#### What needs to be done
Keyword search on "trial": report each line of the records that contains it.

#### Record set
=-=-=-=-=

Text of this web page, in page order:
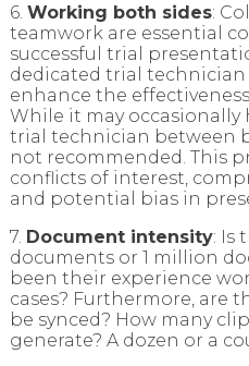
6. Working both sides:
teamwork are essential
successful trial
dedicated trial
enhance the
While it may
trial technician between
not recommended. This
conflicts of interest,
and potential bias in
7. Document intensity: Is
documents or 1 million
been their experience
cases? Furthermore, are
be synced? How many
generate? A dozen or a

=-=-=-=-=

#### Task answer
successful trial
dedicated trial
trial technician between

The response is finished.